WHAT IS BEING ASKED — Restate word for word the lines of the entries below, starting with the line that holds "In support of" and ending with the line that holds "outburst on the", and no others.

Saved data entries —

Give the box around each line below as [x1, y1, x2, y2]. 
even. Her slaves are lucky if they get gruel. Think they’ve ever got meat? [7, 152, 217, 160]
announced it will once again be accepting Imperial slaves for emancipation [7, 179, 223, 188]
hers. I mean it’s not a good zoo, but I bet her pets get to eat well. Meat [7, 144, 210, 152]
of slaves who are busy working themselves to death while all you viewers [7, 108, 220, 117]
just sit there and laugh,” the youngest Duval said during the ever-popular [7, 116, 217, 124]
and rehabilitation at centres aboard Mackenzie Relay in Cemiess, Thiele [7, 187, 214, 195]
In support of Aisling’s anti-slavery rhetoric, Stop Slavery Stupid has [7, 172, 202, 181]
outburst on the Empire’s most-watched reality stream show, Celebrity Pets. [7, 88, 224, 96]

* * *

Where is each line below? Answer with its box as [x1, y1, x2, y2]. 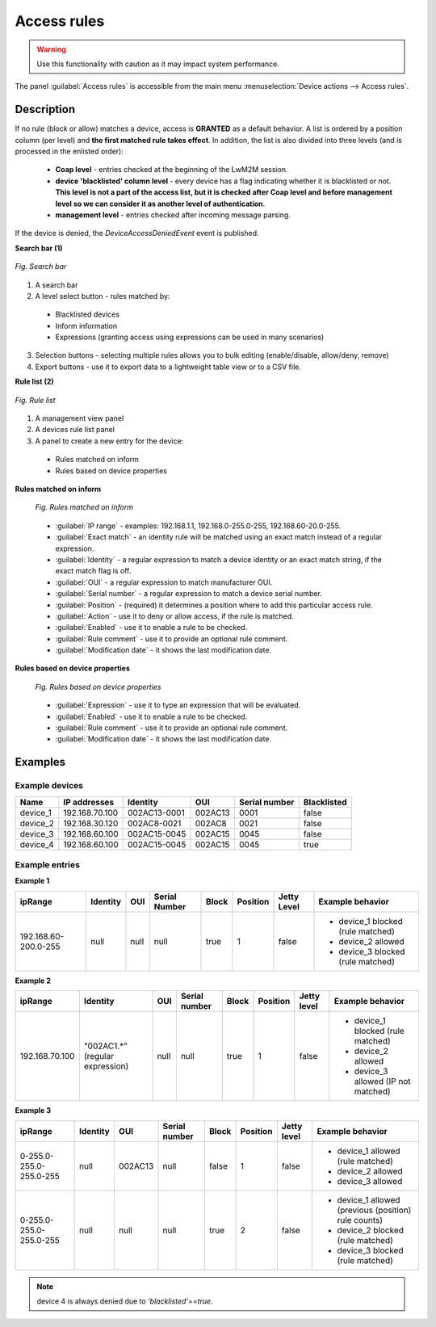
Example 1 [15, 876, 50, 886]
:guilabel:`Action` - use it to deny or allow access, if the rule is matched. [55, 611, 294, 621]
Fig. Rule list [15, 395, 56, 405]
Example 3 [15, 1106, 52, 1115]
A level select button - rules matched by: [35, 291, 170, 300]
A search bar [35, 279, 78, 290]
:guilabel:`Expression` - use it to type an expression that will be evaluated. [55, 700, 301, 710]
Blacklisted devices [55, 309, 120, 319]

WRITTEN SOLUTION —
In support of Aisling’s anti-slavery rhetoric, Stop Slavery Stupid has [7, 172, 202, 181]
outburst on the Empire’s most-watched reality stream show, Celebrity Pets. [7, 88, 224, 96]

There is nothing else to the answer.